## Work request
Reproduce, exactly and only, the lines of the data that follows from the one containing "In caring round-the-clock" down to the one containing "higher than 80% of similar schools.", without pictures.

Stored entries:
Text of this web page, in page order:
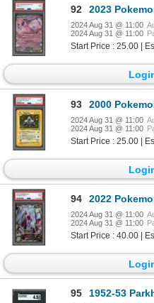
92 2023
2024 Aug 31 @ 11:00
2024 Aug 31 @ 11:00
Start Price : 25.00 |
93 2000 Pokemon
2024 Aug 31 @ 11:00
2024 Aug 31 @ 11:00
Start Price : 25.00 |
94 2022
2024 Aug 31 @ 11:00
2024 Aug 31 @ 11:00
Start Price : 40.00 |
95
1952-53
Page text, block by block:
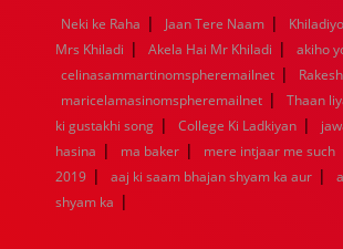
1960
1959 1958 1957 1956 1955
1952
1951 1950 1949 1948 1947
1944
1943 1942 1941 1940 1939
1936
1935 1934 1933 1932 1885
Neki ke Raha | Jaan Tere Naam |
Mrs Khiladi | Akela Hai Mr Khiladi | akiho
celinasammartinomspheremailnet |
maricelamasinomspheremailnet | Thaan
ki gustakhi song | College Ki Ladkiyan |
hasina | ma baker | mere intjaar me such
2019 | aaj ki saam bhajan shyam ka aur |
shyam ka |
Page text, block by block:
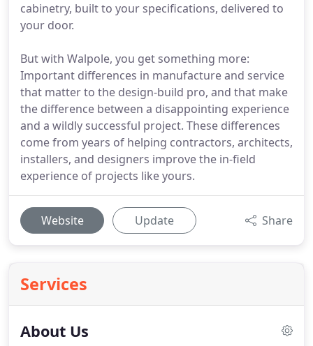
cabinetry, built to your specifications, delivered to
your door.
But with Walpole, you get something more:
Important differences in manufacture and service
that matter to the design-build pro, and that make
the difference between a disappointing experience
and a wildly successful project. These differences
come from years of helping contractors, architects,
installers, and designers improve the in-field
experience of projects like yours.
Website Update Share
Services
About Us
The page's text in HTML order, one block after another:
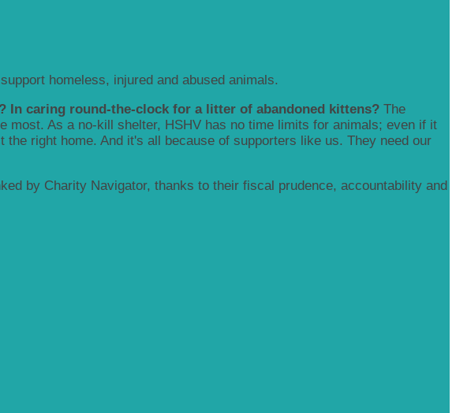
homeless, injured and abused animals.
In caring round-the-clock for a litter of abandoned kittens? The
most. As a no-kill shelter, HSHV has no time limits for animals; even if it
right home. And it's all because of supporters like us. They need our
by Charity Navigator, thanks to their fiscal prudence, accountability and
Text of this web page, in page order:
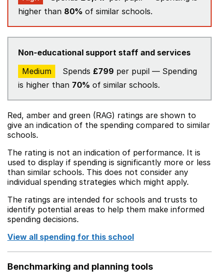
higher than 80% of similar schools.
Non-educational support staff and services
Medium
Spends £799 per pupil — Spending
is higher than 70% of similar schools.
Red, amber and green (RAG) ratings are shown to
give an indication of the spending compared to similar
schools.
The rating is not an indication of performance. It is
used to display if spending is significantly more or less
than similar schools. This does not consider any
individual spending strategies which might apply.
The ratings are intended for schools and trusts to
identify potential areas to help them make informed
spending decisions.
View all spending for this school
Benchmarking and planning tools
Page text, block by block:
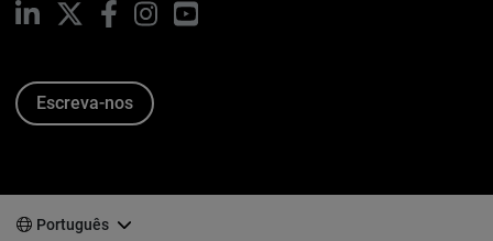
LinkedIn FacebookInstagram
Escreva-nos
Português
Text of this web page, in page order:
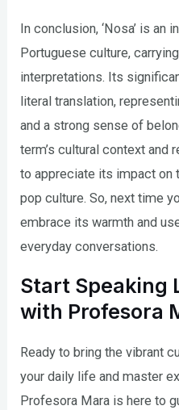
In conclusion, ‘Nosa’ is
Portuguese culture,
interpretations. Its
literal translation,
and a strong sense of
term’s cultural context and
to appreciate its impact on
pop culture. So, next time
embrace its warmth and
everyday conversations.
Start Speaking
with Profesora
Ready to bring the vibrant
your daily life and master
Profesora Mara is here to
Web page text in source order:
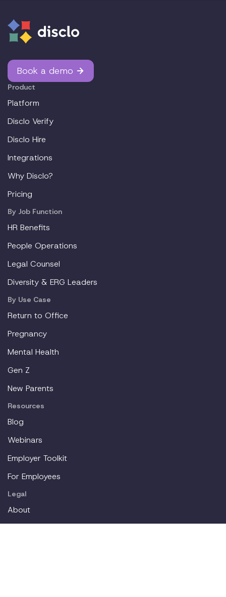
Book a demo
Product
Platform
Disclo Verify
Disclo Hire
Integrations
Why Disclo?
Pricing
By Job Function
HR Benefits
People Operations
Legal Counsel
Diversity & ERG Leaders
By Use Case
Return to Office
Pregnancy
Mental Health
Gen Z
New Parents
Resources
Blog
Webinars
Employer Toolkit
For Employees
Legal
About
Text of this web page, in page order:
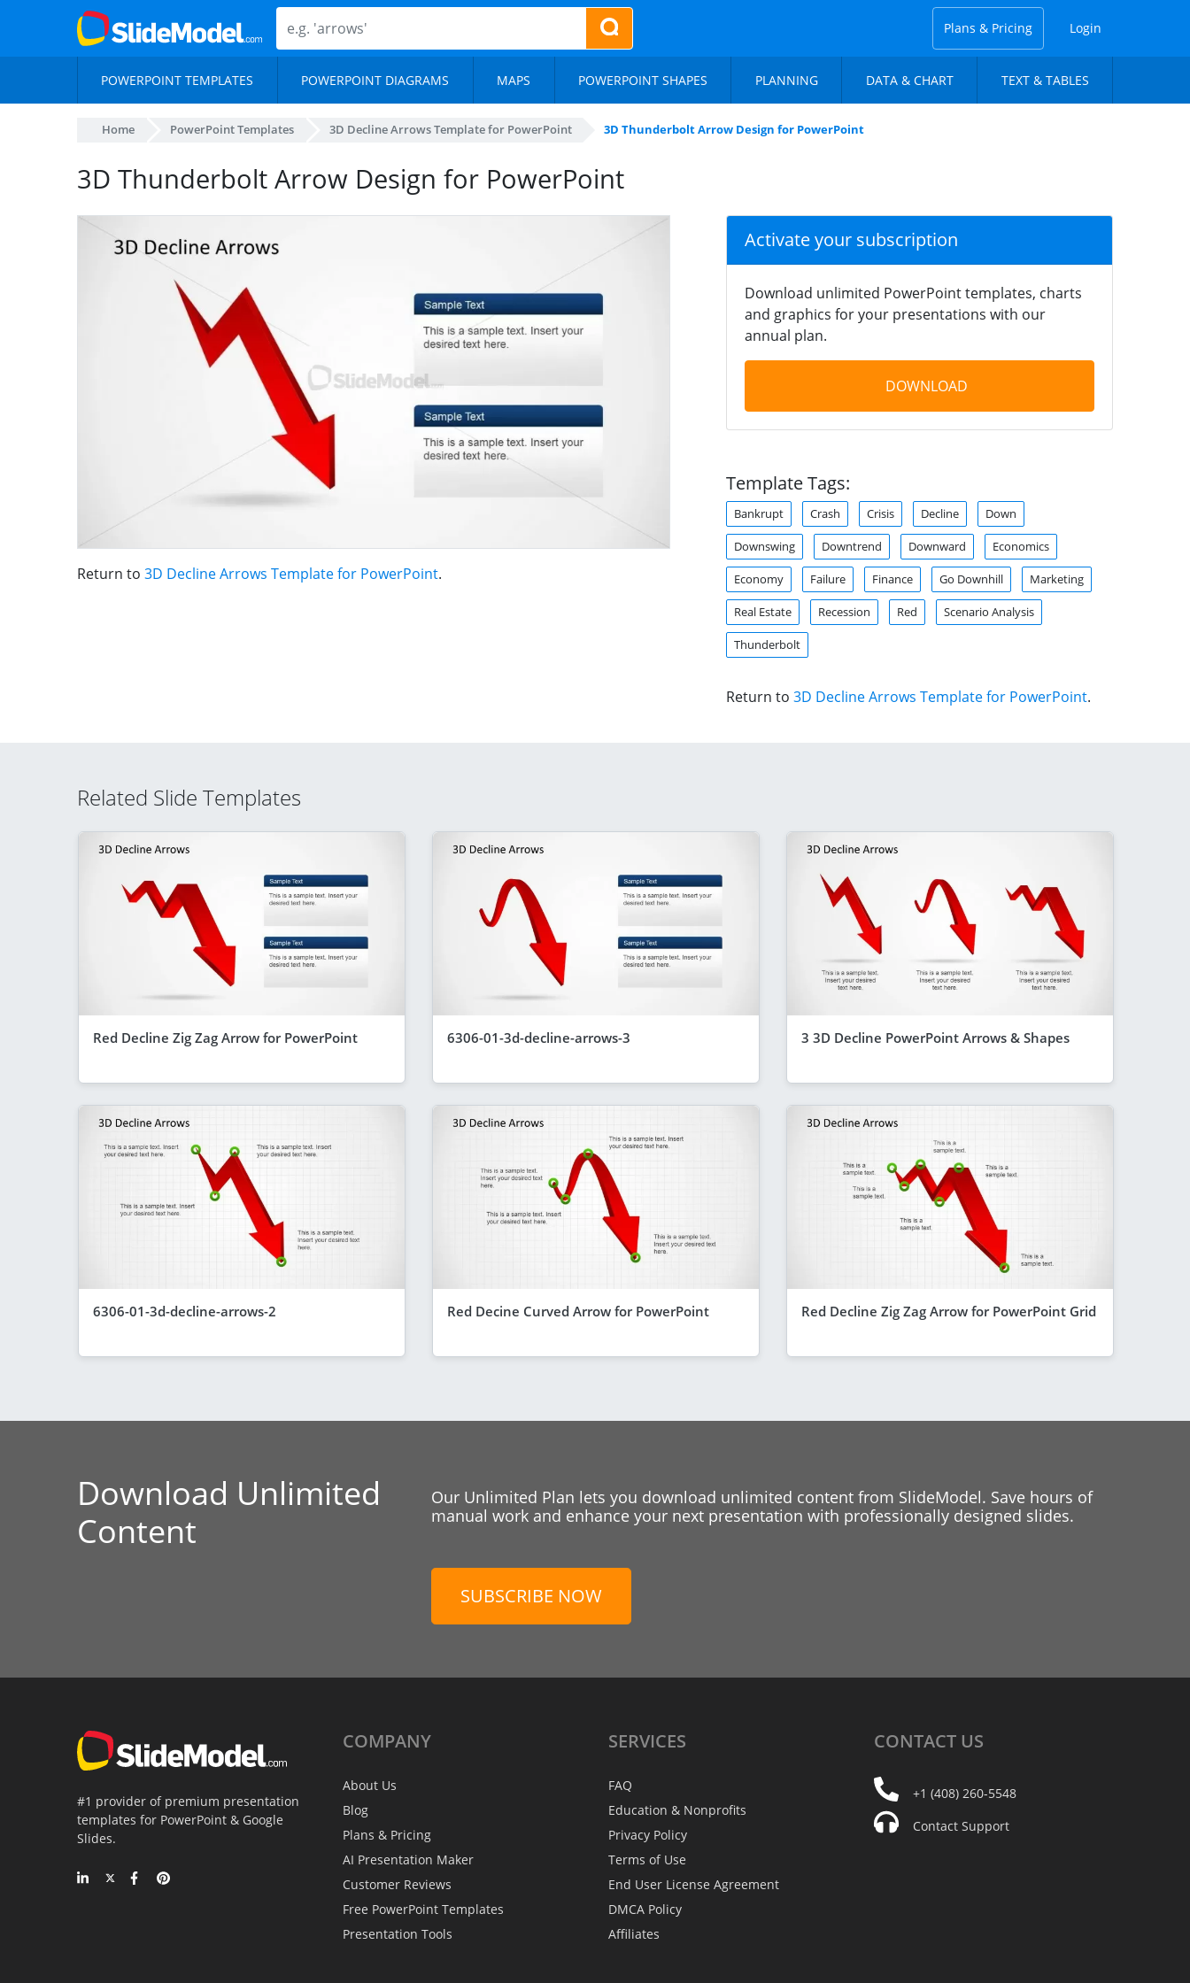
Plans & Pricing Login
POWERPOINT TEMPLATES POWERPOINT DIAGRAMS MAPS POWERPOINT SHAPES PLANNING DATA & CHART TEXT & TABLES
Home PowerPoint Templates 3D Decline Arrows Template for PowerPoint 3D Thunderbolt Arrow Design for PowerPoint
3D Thunderbolt Arrow Design for PowerPoint
Return to 3D Decline Arrows Template for PowerPoint.
Activate your subscription
Download unlimited PowerPoint templates, charts
and graphics for your presentations with our
annual plan.
DOWNLOAD
Template Tags:
Bankrupt Crash Crisis Decline Down
Downswing Downtrend Downward Economics
Economy Failure Finance Go Downhill Marketing
Real Estate Recession Red Scenario Analysis
Thunderbolt
Return to 3D Decline Arrows Template for PowerPoint.
Related Slide Templates
Red Decline Zig Zag Arrow for PowerPoint 6306-01-3d-decline-arrows-3 3 3D Decline PowerPoint Arrows & Shapes
6306-01-3d-decline-arrows-2 Red Decine Curved Arrow for PowerPoint Red Decline Zig Zag Arrow for PowerPoint Grid
Download Unlimited
Content
Our Unlimited Plan lets you download unlimited content from SlideModel. Save hours of
manual work and enhance your next presentation with professionally designed slides.
SUBSCRIBE NOW
#1 provider of premium presentation
templates for PowerPoint & Google
Slides.
COMPANY
About Us
Blog
Plans & Pricing
AI Presentation Maker
Customer Reviews
Free PowerPoint Templates
Presentation Tools
SERVICES
FAQ
Education & Nonprofits
Privacy Policy
Terms of Use
End User License Agreement
DMCA Policy
Affiliates
CONTACT US
+1 (408) 260-5548
Contact Support
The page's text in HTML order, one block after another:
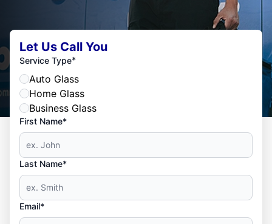
Let Us Call You
Service Type*
Auto Glass
Home Glass
Business Glass
First Name*
Last Name*
Email*
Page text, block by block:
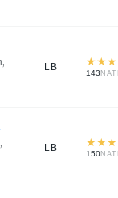
LB ★★★
143
LB ★★★
150
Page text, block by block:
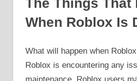
The Things That
When Roblox Is
What will happen when
Roblox is encountering any
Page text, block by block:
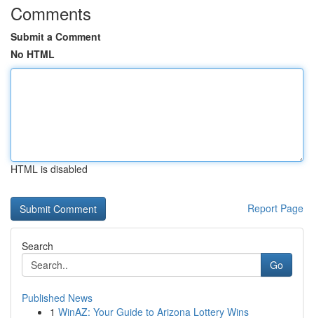
Comments
Submit a Comment
No HTML
HTML is disabled
Report Page
Search
Go
Published News
1 WinAZ: Your Guide to Arizona Lottery Wins
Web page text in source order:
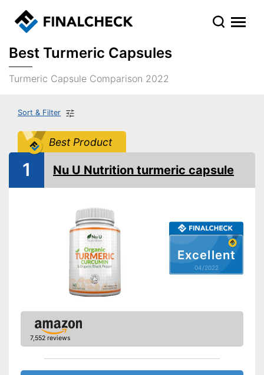
Best Turmeric Capsules
Turmeric Capsule Comparison 2022
Sort & Filter
Best Product
Excellent
04/2022
1 Nu U Nutrition turmeric capsule
7,552 reviews
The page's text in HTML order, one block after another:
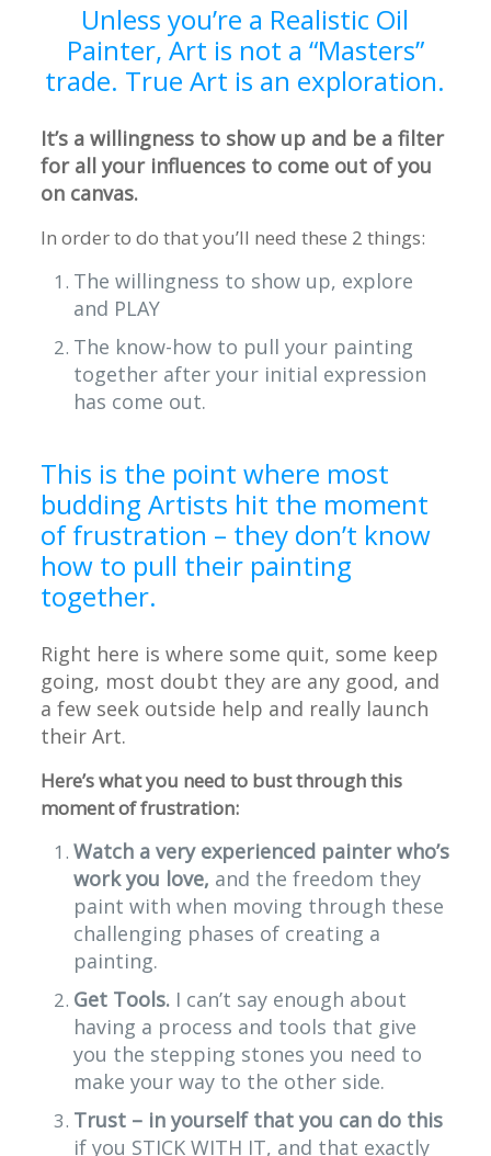
Unless you’re a Realistic Oil
Painter, Art is not a “Masters”
trade. True Art is an exploration.
It’s a willingness to show up and be a filter
for all your influences to come out of you
on canvas.
In order to do that you’ll need these 2 things:
The willingness to show up, explore
and PLAY
The know-how to pull your painting
together after your initial expression
has come out.
This is the point where most
budding Artists hit the moment
of frustration – they don’t know
how to pull their painting
together.
Right here is where some quit, some keep
going, most doubt they are any good, and
a few seek outside help and really launch
their Art.
Here’s what you need to bust through this
moment of frustration:
Watch a very experienced painter who’s
work you love, and the freedom they
paint with when moving through these
challenging phases of creating a
painting.
Get Tools.I can’t say enough about
having a process and tools that give
you the stepping stones you need to
make your way to the other side.
Trust – in yourself that you can do this
if you STICK WITH IT, and that exactly
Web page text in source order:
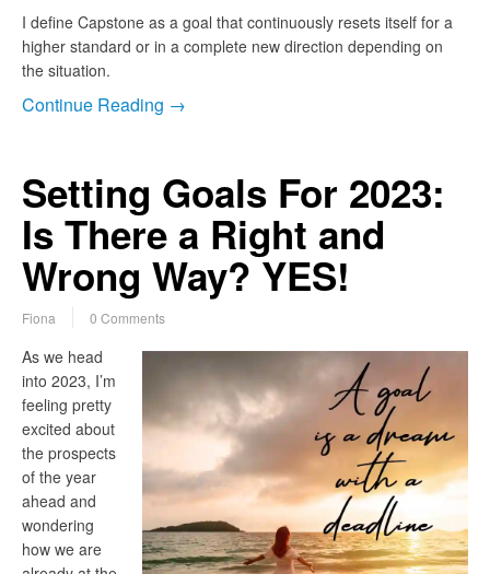
I define Capstone as a goal that continuously resets itself for a
higher standard or in a complete new direction depending on
the situation.
Continue Reading →
Setting Goals For 2023:
Is There a Right and
Wrong Way? YES!
Fiona 0 Comments
As we head
into 2023, I’m
feeling pretty
excited about
the prospects
of the year
ahead and
wondering
how we are
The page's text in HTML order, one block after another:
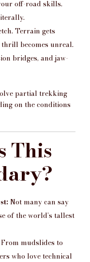
off-road skills.
Terrain gets
becomes unreal.
bridges, and jaw-
partial trekking
on the conditions
This
Not many can say
of the world’s tallest
From mudslides to
who love technical
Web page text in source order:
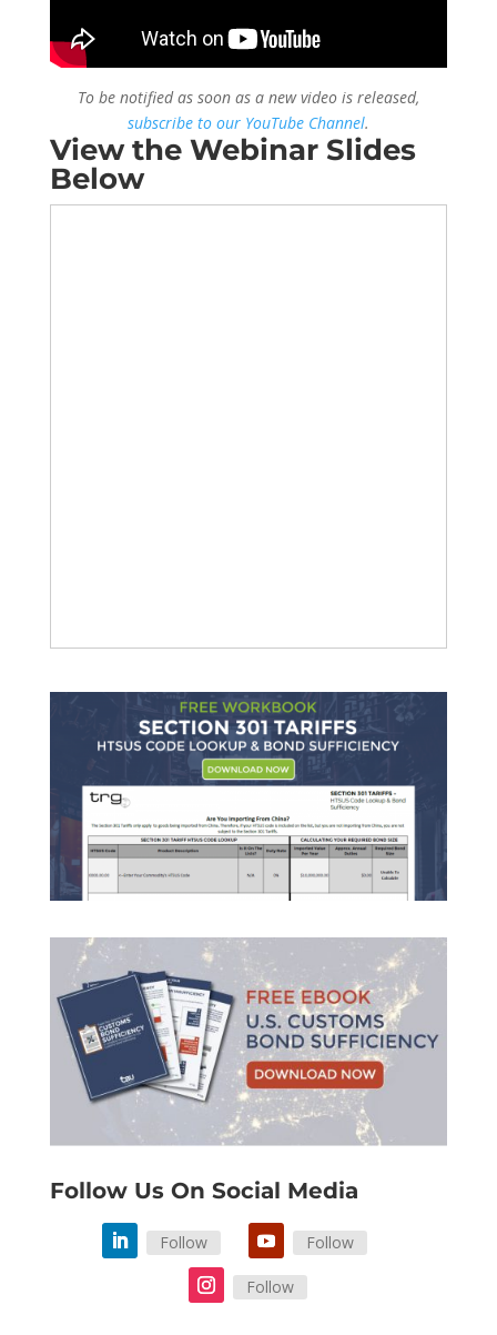
To be notified as soon as a new video is released,
subscribe to our YouTube Channel.
View the Webinar Slides
Below
Follow Us On Social Media
Follow Follow
Follow
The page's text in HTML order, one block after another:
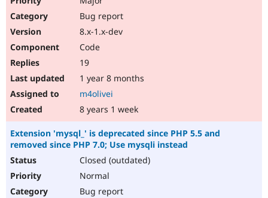
Bug report
8.x-1.x-dev
Code
19
1 year 8 months
m4olivei
8 years 1 week
Extension 'mysql_' is deprecated since PHP 5.5 and
removed since PHP 7.0; Use mysqli instead
Closed (outdated)
Normal
Bug report
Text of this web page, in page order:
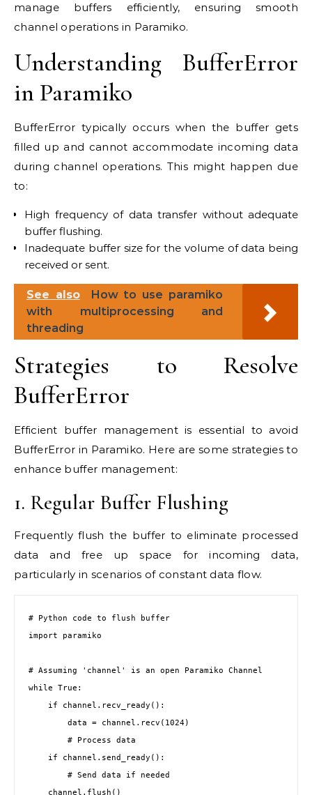
manage buffers efficiently, ensuring smooth
channel operations in Paramiko.
Understanding BufferError
in Paramiko
BufferError typically occurs when the buffer gets
filled up and cannot accommodate incoming data
during channel operations. This might happen due
to:
High frequency of data transfer without adequate
buffer flushing.
Inadequate buffer size for the volume of data being
received or sent.
See also
How to use paramiko
with multiprocessing and
threading
Strategies to Resolve
BufferError
Efficient buffer management is essential to avoid
BufferError in Paramiko. Here are some strategies to
enhance buffer management:
1. Regular Buffer Flushing
Frequently flush the buffer to eliminate processed
data and free up space for incoming data,
particularly in scenarios of constant data flow.
# Python code to flush buffer
import paramiko
# Assuming 'channel' is an open Paramiko Channel
while True:
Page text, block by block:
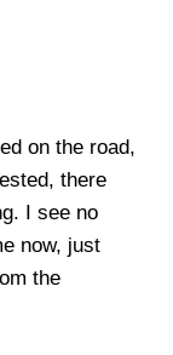
on the road,
there
I see no
now, just
the
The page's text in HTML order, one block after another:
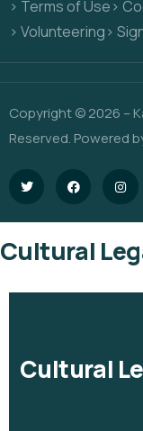
> Terms of Use>
> Volunteering>
Copyright © 2026 –
Reserved. Powered
Cultural
Cultural
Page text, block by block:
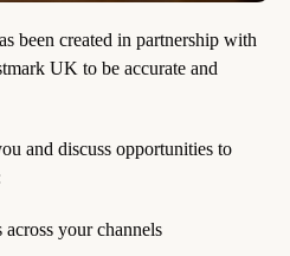
been created in partnership with
UK to be accurate and
and discuss opportunities to
across your channels
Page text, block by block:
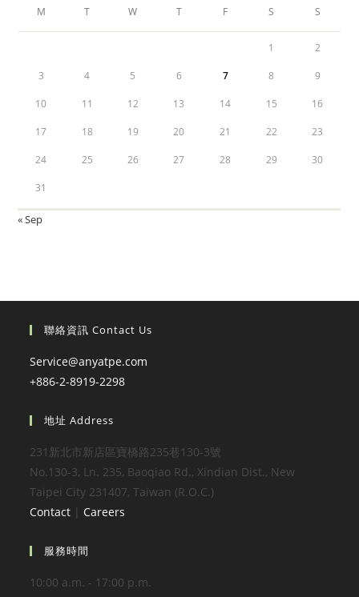
M T W T F S S
1 2
3 4 5 6 7 8 9
10 11 12 13 14 15 16
17 18 19 20 21 22 23
24 25 26 27 28 29 30
31
« Sep
聯絡資訊 Contact Us
Service@anyatpe.com
+886-2-8919-2298
地址 Address
231新北市新店區寶橋路235巷130-3號
No.130-3, Ln. 235, Baoqiao Rd., Xindian Dist., New
Taipei City 231407, Taiwan (R.O.C.)
Contact |Careers
服務時間
10:00 a.m. - 17:00 p.m.
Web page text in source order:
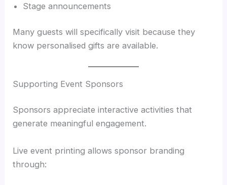
Stage announcements
Many guests will specifically visit because they
know personalised gifts are available.
Supporting Event Sponsors
Sponsors appreciate interactive activities that
generate meaningful engagement.
Live event printing allows sponsor branding
through:
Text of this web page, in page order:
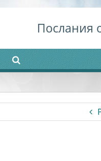
Послания
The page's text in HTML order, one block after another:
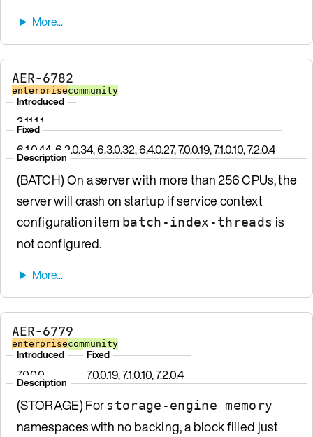
AER-6782
enterprisecommunity
Introduced
3.11.1.1
Fixed
6.1.0.44, 6.2.0.34, 6.3.0.32, 6.4.0.27, 7.0.0.19, 7.1.0.10, 7.2.0.4
Description
(BATCH) On a server with more than 256 CPUs, the
server will crash on startup if service context
configuration item batch-index-threads is
not configured.
AER-6779
enterprisecommunity
Introduced
7.0.0.0
Fixed
7.0.0.19, 7.1.0.10, 7.2.0.4
Description
(STORAGE) Forstorage-engine memory
namespaces with no backing, a block filled just

## Completed exercise
In caring round-the-clock for a litter of abandoned kittens? The
most. As a no-kill shelter, HSHV has no time limits for animals; even if it
right home. And it's all because of supporters like us. They need our
by Charity Navigator, thanks to their fiscal prudence, accountability and
Text of this web page, in page order:
higher than 80% of similar schools.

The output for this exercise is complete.